1.9 No Portfolio Interests shall be offered by either LFBDS or the Portfolio
under any of the provisions of this Agreement and no orders for the
purchase or sale of Portfolio interests hereunder shall be accepted by the
Portfolio if and so long as the effectiveness of the registration
statement or any necessary amendments thereto shall be suspended under any
of the provisions of the 1940 Act; provided, however, that nothing
contained in this paragraph shall in any way restrict or have an
application to or bearing on the Portfolio's obligation to redeem
Portfolio Interests from any investor in accordance with the provisions of
the Portfolio's registration statement or Declaration of Trust, as amended
from time to time.
1.10 The Portfolio agrees to advise LFBDS as soon as reasonably practical by a
notice in writing delivered to LFBDS or its counsel:
(a) of any request by the Commission for amendments to the registration
statement then in effect or for additional information;
(b) in the event of the issuance by the Commission of any stop order
suspending the effectiveness of the registration statement then in effect
or the initiation by service of process on the Portfolio of any proceeding
for that purpose;
(c) of the happening of any event that makes untrue any statement of a
material fact made in the registration statement then in effect or that
requires the making of a change in such registration statement in order to
make the statements therein not misleading; and
(d) of all action of the Commission with respect to any amendment to any
registration statement that may from time to time be filed with the
Commission.
For purposes of this paragraph 1.10, informal requests by or acts of the Staff
of the Commission shall not be deemed actions of or requests by the Commission.

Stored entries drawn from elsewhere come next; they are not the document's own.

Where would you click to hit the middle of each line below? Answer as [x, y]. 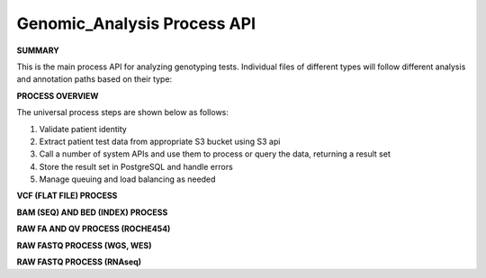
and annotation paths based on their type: [94, 79]
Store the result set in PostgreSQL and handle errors [136, 166]
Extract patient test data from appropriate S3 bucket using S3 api [160, 141]
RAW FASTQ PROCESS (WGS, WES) [84, 245]
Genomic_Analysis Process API [136, 23]
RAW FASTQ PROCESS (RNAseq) [79, 262]
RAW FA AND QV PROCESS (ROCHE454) [94, 229]
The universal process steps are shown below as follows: [123, 112]
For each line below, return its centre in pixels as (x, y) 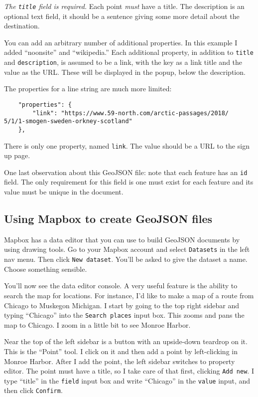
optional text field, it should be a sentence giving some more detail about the (122, 16)
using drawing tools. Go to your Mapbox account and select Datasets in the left (127, 249)
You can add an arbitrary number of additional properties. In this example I (121, 42)
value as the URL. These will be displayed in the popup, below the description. (125, 72)
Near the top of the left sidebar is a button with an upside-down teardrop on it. (126, 341)
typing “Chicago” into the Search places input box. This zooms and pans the (124, 315)
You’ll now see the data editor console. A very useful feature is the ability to (121, 286)
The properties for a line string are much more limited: (88, 89)
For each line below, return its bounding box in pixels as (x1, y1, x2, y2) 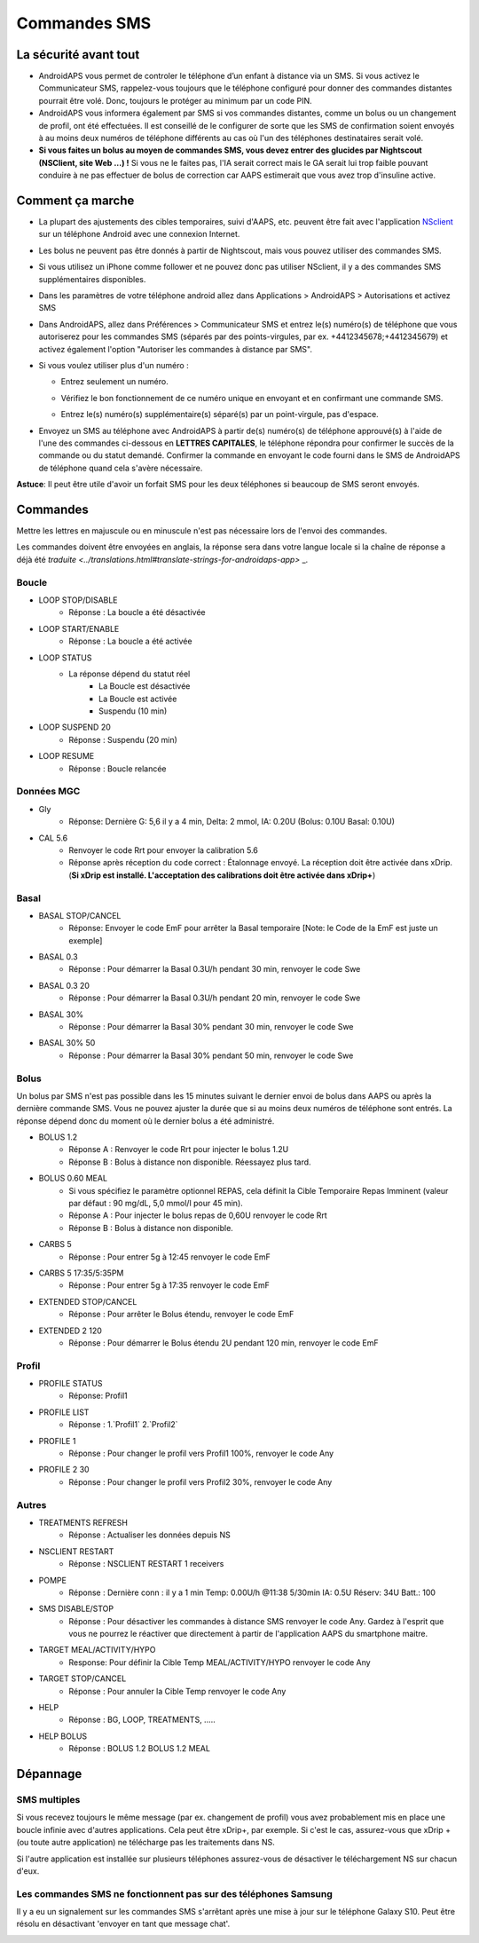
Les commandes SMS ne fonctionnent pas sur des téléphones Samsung (16, 1887, 333, 1900)
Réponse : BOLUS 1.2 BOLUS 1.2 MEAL (68, 1743, 210, 1754)
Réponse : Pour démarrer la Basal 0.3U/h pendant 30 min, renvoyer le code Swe (68, 964, 361, 975)
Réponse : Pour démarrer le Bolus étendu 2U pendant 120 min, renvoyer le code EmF (68, 1337, 379, 1348)
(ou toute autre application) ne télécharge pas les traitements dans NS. (16, 1837, 275, 1848)
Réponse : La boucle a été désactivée (68, 607, 206, 618)
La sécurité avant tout (16, 47, 140, 62)
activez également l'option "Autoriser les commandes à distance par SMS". (38, 344, 312, 354)
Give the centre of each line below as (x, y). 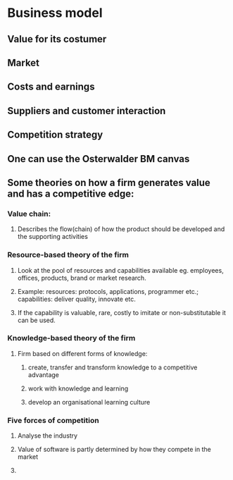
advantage (44, 374)
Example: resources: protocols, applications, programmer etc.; (108, 291)
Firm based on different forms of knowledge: (82, 353)
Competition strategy (55, 135)
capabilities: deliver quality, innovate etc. (76, 299)
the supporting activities (52, 237)
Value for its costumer (57, 39)
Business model (55, 13)
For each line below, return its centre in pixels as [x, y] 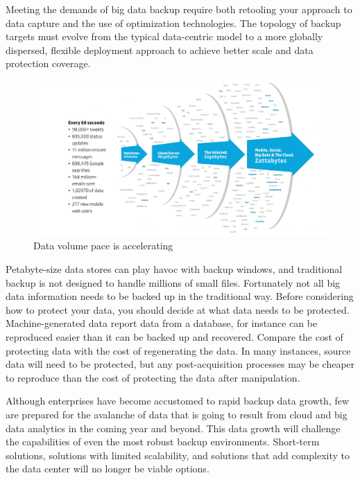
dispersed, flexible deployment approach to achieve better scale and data [160, 50]
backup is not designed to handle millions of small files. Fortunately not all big [173, 282]
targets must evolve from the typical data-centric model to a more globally [164, 36]
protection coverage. [48, 63]
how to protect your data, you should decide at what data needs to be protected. [178, 309]
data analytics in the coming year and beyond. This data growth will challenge [173, 428]
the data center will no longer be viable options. [108, 469]
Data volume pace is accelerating [103, 246]
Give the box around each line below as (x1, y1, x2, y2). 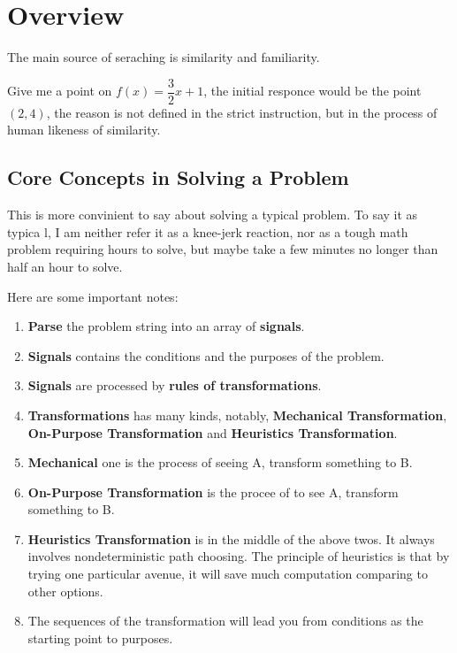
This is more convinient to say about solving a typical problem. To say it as (7, 205, 418, 224)
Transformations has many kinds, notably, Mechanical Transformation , (27, 405, 447, 424)
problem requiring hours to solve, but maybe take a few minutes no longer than (7, 240, 438, 258)
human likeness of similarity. (7, 120, 161, 139)
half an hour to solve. (7, 257, 123, 275)
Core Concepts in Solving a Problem (7, 164, 349, 191)
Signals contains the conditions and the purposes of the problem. (27, 346, 385, 365)
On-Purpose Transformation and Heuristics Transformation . (27, 423, 398, 442)
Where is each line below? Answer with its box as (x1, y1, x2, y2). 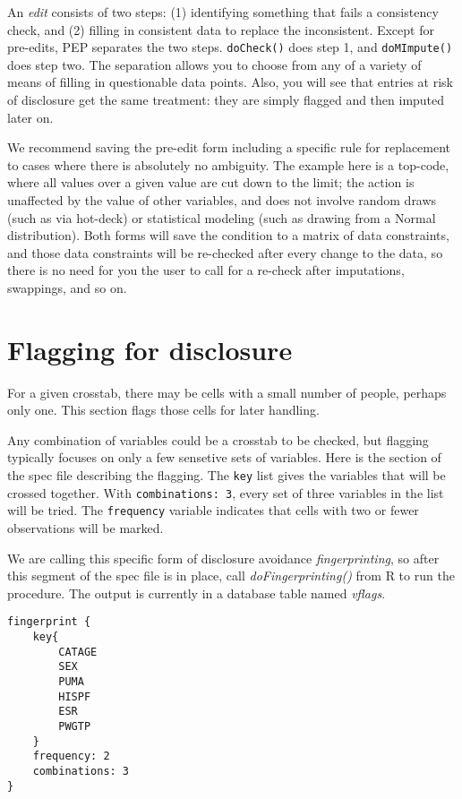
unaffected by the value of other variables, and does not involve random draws (7, 191, 437, 209)
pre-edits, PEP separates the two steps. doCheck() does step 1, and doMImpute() (7, 38, 453, 56)
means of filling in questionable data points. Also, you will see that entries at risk (7, 73, 454, 91)
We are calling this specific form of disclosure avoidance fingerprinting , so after (7, 548, 440, 567)
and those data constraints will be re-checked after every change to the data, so (7, 243, 443, 262)
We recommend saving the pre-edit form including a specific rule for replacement (7, 138, 451, 157)
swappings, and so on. (7, 278, 127, 296)
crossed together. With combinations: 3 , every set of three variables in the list (7, 483, 444, 502)
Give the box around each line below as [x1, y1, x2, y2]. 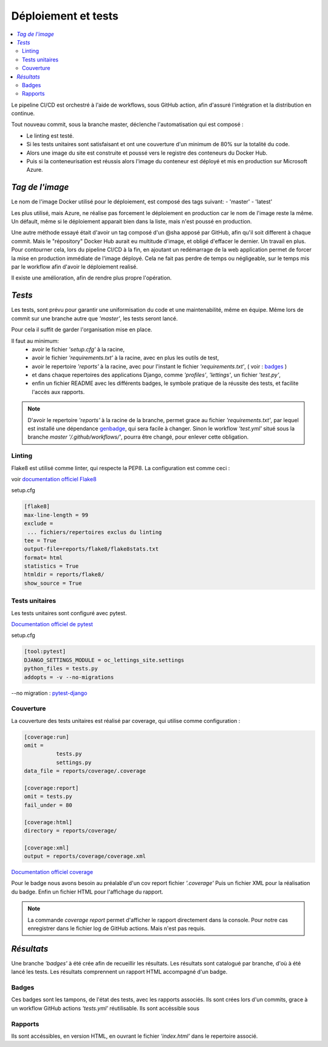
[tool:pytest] [24, 648, 66, 655]
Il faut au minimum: [11, 337, 59, 344]
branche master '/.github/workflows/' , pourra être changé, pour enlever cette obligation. [27, 433, 249, 441]
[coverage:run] [24, 733, 69, 740]
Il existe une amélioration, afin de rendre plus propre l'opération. [11, 274, 172, 281]
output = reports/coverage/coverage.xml [24, 853, 146, 860]
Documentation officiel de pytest [11, 620, 94, 627]
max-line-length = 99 [24, 512, 89, 518]
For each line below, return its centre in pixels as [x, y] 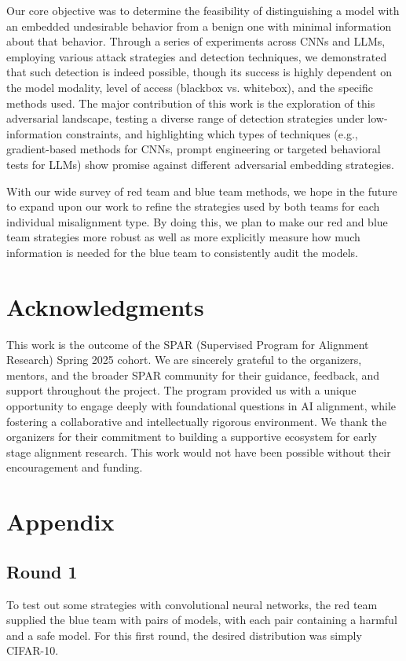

1.11 LFBDS agrees on behalf of itself and its employees to treat confidentially
and as proprietary information of the Portfolio all records and other
information not otherwise publicly available relative to the Portfolio and
its prior, present or potential investors and not to use such records and
information for any purpose other than performance of its responsibilities
and duties hereunder, except after prior notification to and approval in
writing by the Portfolio, which approval shall not be unreasonably
withheld and may not be withheld where LFBDS may be exposed to civil or
criminal contempt proceedings for failure to comply, when requested to
divulge such information by duly constituted authorities, or when so
requested by the Portfolio.
1.12 In addition to LFBDS's duties as Placement Agent, the Portfolio
understands that LFBDS may, in its discretion, perform additional
functions in connection with transactions in Portfolio Interests.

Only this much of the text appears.